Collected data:
════════════════════
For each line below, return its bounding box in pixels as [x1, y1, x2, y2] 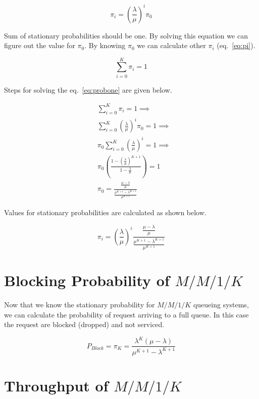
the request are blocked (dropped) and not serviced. [4, 319, 165, 330]
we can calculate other [137, 40, 206, 51]
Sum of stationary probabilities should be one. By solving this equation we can [4, 30, 248, 41]
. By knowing [84, 40, 126, 51]
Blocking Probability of [4, 270, 170, 291]
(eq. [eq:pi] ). [217, 40, 255, 51]
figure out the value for [4, 40, 75, 51]
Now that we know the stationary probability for [4, 299, 155, 310]
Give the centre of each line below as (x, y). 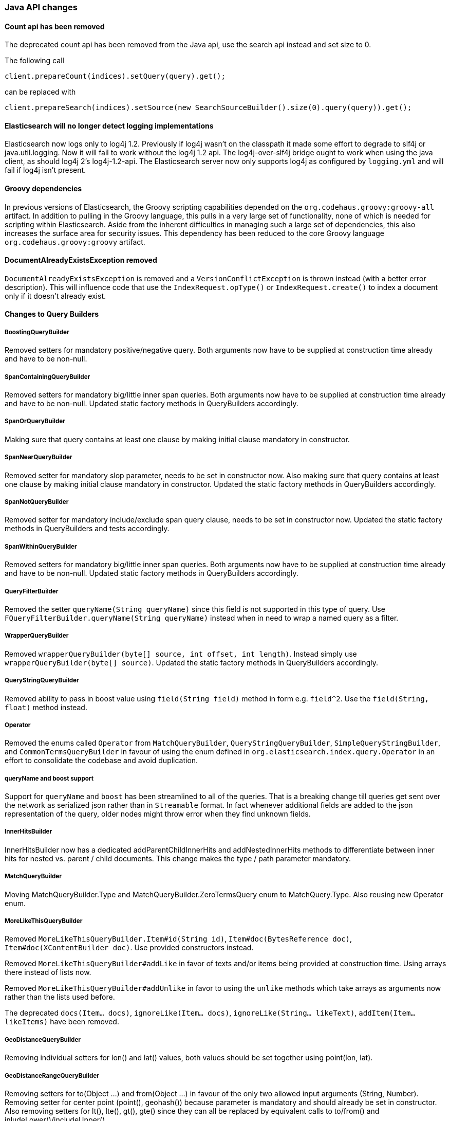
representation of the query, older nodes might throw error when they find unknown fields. (158, 814)
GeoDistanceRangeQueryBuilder (52, 1075)
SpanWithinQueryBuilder (41, 546)
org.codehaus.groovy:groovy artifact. (75, 242)
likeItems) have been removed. (62, 1022)
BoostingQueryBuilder (37, 332)
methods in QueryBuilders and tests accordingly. (87, 529)
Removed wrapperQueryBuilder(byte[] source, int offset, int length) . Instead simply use (181, 654)
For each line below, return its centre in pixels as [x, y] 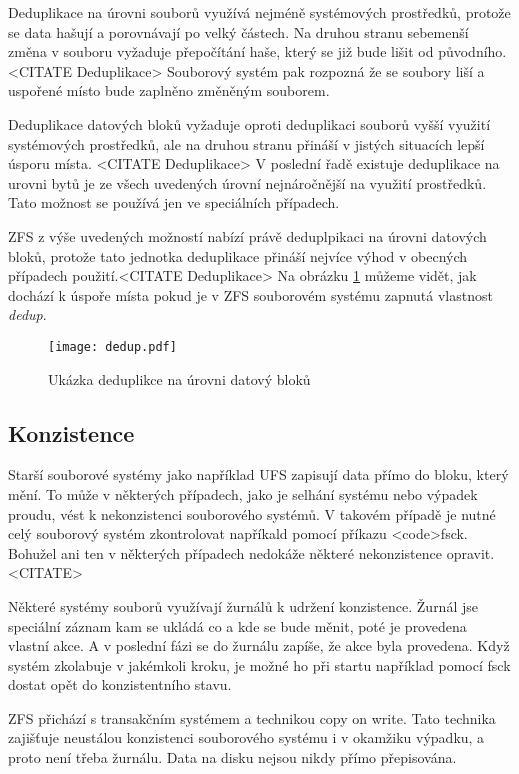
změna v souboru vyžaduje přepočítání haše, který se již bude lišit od [221, 51]
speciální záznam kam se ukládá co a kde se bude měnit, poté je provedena [237, 625]
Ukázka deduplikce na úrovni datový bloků [179, 378]
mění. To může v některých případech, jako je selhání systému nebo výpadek [243, 493]
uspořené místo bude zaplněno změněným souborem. [169, 90]
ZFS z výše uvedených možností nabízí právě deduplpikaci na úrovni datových [247, 235]
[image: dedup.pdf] [112, 346]
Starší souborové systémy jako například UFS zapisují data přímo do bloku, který [258, 474]
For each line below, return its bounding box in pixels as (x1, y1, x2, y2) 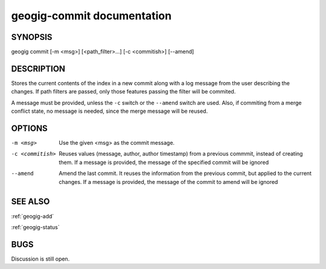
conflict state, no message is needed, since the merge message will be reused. (11, 107, 208, 115)
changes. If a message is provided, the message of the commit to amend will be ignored (59, 178, 278, 185)
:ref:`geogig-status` (11, 223, 60, 230)
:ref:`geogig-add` (11, 212, 54, 220)
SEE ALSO (11, 197, 50, 207)
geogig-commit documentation (11, 9, 172, 22)
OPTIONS (11, 123, 48, 133)
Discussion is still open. (11, 255, 70, 262)
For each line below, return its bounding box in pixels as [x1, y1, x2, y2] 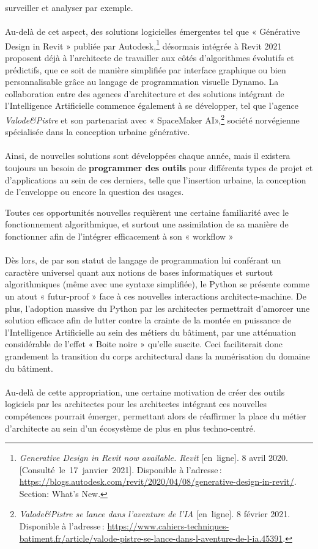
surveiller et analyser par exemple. [5, 1, 133, 13]
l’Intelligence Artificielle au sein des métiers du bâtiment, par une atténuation [5, 325, 296, 338]
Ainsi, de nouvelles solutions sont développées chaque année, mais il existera [5, 149, 290, 162]
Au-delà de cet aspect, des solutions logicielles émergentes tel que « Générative [5, 25, 300, 38]
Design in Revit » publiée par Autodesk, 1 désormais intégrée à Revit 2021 [5, 37, 282, 52]
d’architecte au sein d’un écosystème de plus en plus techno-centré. [5, 421, 256, 434]
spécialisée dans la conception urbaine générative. [5, 125, 190, 138]
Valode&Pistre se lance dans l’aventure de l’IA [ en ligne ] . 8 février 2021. [19, 507, 290, 520]
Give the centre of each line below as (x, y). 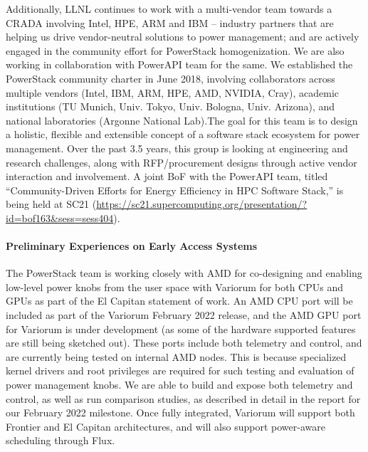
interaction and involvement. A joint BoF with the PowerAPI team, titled (167, 176)
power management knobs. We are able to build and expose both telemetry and (179, 385)
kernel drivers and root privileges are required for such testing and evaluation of (180, 370)
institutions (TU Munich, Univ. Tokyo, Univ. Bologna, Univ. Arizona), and (170, 106)
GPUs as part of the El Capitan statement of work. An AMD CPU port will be (179, 301)
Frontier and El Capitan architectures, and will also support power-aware (165, 426)
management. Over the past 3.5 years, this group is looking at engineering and (177, 148)
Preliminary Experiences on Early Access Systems (132, 246)
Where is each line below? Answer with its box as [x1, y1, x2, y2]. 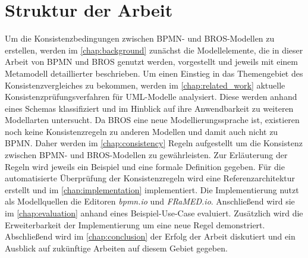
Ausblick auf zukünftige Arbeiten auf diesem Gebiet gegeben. [5, 241, 228, 254]
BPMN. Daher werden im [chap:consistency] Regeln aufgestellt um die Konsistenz [5, 137, 303, 149]
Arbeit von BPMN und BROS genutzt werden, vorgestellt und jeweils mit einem [5, 55, 298, 68]
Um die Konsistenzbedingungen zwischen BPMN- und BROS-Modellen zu [5, 32, 275, 45]
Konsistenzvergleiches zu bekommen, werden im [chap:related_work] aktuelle [5, 78, 285, 91]
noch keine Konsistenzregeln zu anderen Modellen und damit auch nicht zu [5, 125, 278, 137]
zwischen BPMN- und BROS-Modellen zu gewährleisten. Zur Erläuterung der [5, 149, 288, 161]
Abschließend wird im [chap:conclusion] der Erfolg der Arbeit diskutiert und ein [5, 230, 296, 243]
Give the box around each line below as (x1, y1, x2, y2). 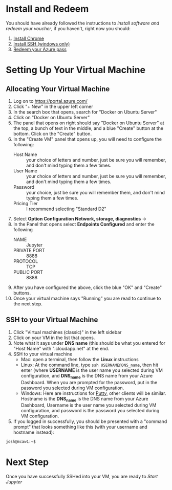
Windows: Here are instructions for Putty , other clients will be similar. (20, 390, 166, 396)
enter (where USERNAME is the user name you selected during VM (20, 367, 163, 373)
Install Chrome (13, 35, 44, 41)
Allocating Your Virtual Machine (6, 84, 110, 93)
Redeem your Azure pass (13, 46, 67, 52)
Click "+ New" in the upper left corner (13, 103, 94, 109)
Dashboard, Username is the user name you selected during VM (20, 402, 157, 408)
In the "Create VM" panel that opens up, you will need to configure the (13, 136, 162, 142)
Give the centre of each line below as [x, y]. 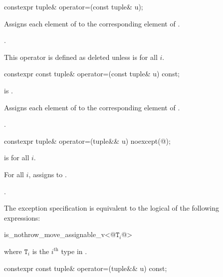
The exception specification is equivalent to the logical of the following [112, 208]
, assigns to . [48, 174]
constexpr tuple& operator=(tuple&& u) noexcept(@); [87, 140]
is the [41, 251]
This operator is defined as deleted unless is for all [81, 57]
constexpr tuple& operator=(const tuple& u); [74, 6]
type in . [74, 251]
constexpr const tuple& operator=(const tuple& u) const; [92, 74]
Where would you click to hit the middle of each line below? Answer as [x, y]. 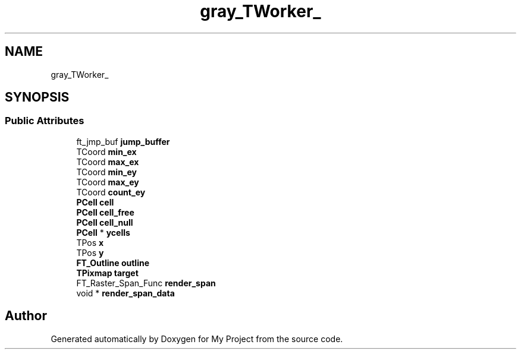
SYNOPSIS [37, 97]
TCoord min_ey [107, 172]
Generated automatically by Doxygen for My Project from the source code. [197, 339]
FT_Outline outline [113, 263]
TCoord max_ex [108, 162]
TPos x [90, 242]
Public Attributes [45, 121]
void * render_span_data [125, 293]
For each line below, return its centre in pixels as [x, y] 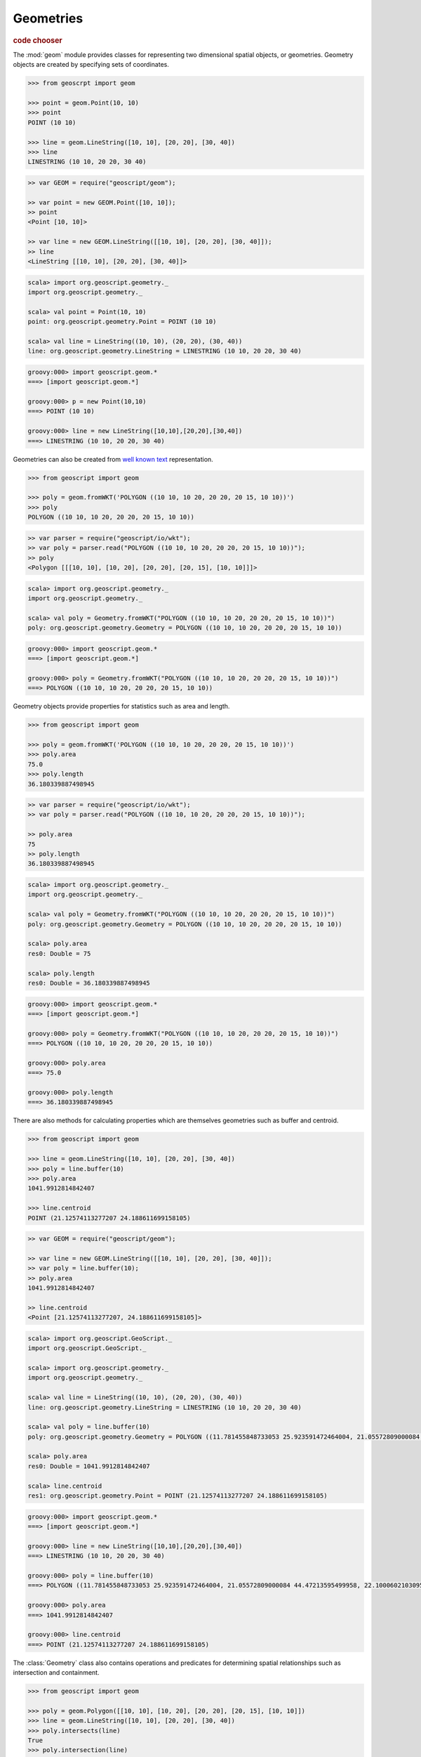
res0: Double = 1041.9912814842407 [89, 1466]
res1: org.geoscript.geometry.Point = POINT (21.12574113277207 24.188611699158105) [178, 1496]
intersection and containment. [56, 1673]
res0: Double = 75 [59, 953]
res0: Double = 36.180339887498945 [89, 983]
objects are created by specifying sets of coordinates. [91, 65]
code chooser [38, 40]
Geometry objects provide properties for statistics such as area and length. [121, 706]
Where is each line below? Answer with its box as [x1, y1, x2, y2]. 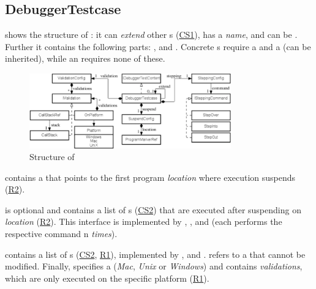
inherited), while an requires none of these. [5, 52, 165, 65]
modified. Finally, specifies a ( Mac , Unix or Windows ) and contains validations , [5, 260, 303, 273]
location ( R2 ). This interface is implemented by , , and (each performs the [5, 215, 282, 228]
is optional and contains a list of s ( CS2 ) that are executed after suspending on [5, 203, 301, 216]
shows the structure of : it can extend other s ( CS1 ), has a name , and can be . [5, 28, 298, 41]
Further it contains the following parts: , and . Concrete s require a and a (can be [5, 40, 311, 53]
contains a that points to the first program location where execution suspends [5, 170, 296, 183]
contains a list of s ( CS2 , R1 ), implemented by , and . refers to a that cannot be [5, 247, 306, 260]
════════════════════
▸ **WORK ITEM**: Taking the entries above, copy word for word the lines from the one with "TCoord min_ey [107, 172]" up to and including the one with "is optional and", without any picture.

▸ **PROBLEM SOLUTION**:
TCoord min_ey [107, 172]
Generated automatically by Doxygen for My Project from the source code. [197, 339]
FT_Outline outline [113, 263]
TCoord max_ex [108, 162]
TPos x [90, 242]
Public Attributes [45, 121]
void * render_span_data [125, 293]
For each line below, return its centre in pixels as [x, y] 
res0: Double = 1041.9912814842407 [89, 1466]
res1: org.geoscript.geometry.Point = POINT (21.12574113277207 24.188611699158105) [178, 1496]
intersection and containment. [56, 1673]
res0: Double = 75 [59, 953]
res0: Double = 36.180339887498945 [89, 983]
objects are created by specifying sets of coordinates. [91, 65]
code chooser [38, 40]
Geometry objects provide properties for statistics such as area and length. [121, 706]
Where is each line below? Answer with its box as [x1, y1, x2, y2]. 
inherited), while an requires none of these. [5, 52, 165, 65]
modified. Finally, specifies a ( Mac , Unix or Windows ) and contains validations , [5, 260, 303, 273]
location ( R2 ). This interface is implemented by , , and (each performs the [5, 215, 282, 228]
is optional and contains a list of s ( CS2 ) that are executed after suspending on [5, 203, 301, 216]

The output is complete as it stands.